Severe hemophagocytic lymphohistiocytosis secondary to disseminated histoplasmosis in a patient with HIV/AIDS: a case report.

INTRODUCTION AND IMPORTANCE

Hemophagocytic lymphohistiocytosis (HLH) is a life-threatening disorder marked by immune system dysregulation, leading to a severe inflammatory response that can affect multiple organs. It can be triggered by infections, and HLH secondary to disseminated histoplasmosis remains poorly understood, with uncertain guidelines on immunosuppressive therapy. Early diagnosis and prompt treatment are critical in preventing fatal outcomes, but challenges in diagnosis complicate this process, particularly in immunocompromised patients.

CASE PRESENTATION

A 51-year-old immunocompromised woman with asthma, gastritis, and anemia presented with fever, malaise, weight loss, and respiratory symptoms.

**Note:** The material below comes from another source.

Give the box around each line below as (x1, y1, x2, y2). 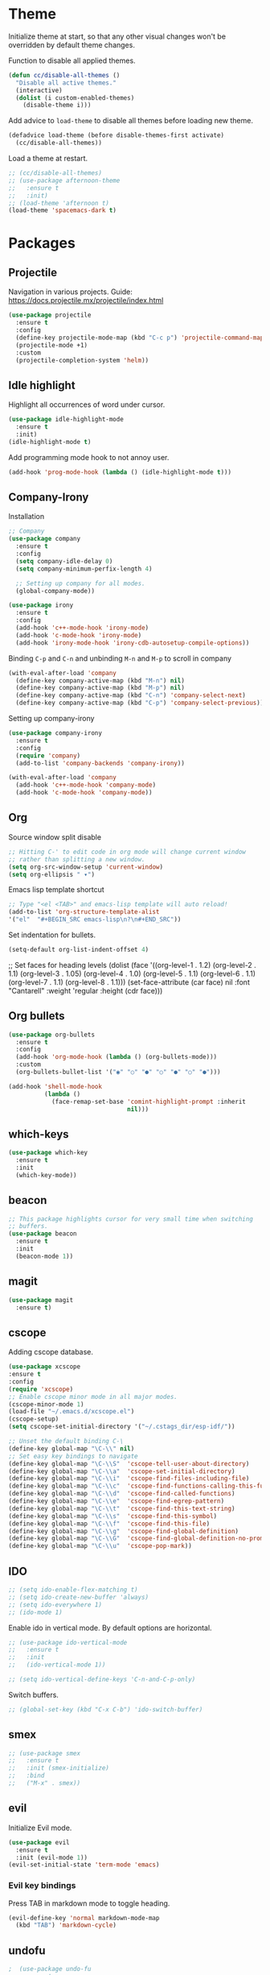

Initial workup revealed pancytopenia, elevated ferritin levels, and an HIV diagnosis with a low CD4 count. Suspecting HLH, she was treated with antiretrovirals, antifungals, and steroids. Her condition worsened, and she developed MRSA sepsis, metabolic acidosis, and multiorgan failure. Histoplasmosis was confirmed, and treatment with liposomal amphotericin B was initiated. Unfortunately, she suffered a cardiac arrest and died on day 11. Postmortem findings confirmed disseminated histoplasmosis-induced HLH.

CLINICAL DISCUSSION

HLH is a rare but severe immune activation disorder causing systemic inflammation, multi-organ failure, and high mortality. It can be primary (genetic) or secondary. Diagnosis follows HLH-2004 criteria, and treatment includes immunosuppressive therapy and hematopoietic cell transplantation.

CONCLUSION

This case illustrates the complexities of diagnosing HLH in immunocompromised patients. Delays in obtaining critical lab results and initiating treatment contributed to the patient's rapid deterioration. Early intervention and careful monitoring are crucial in managing such complex cases, where timely diagnosis can significantly impact patient outcomes.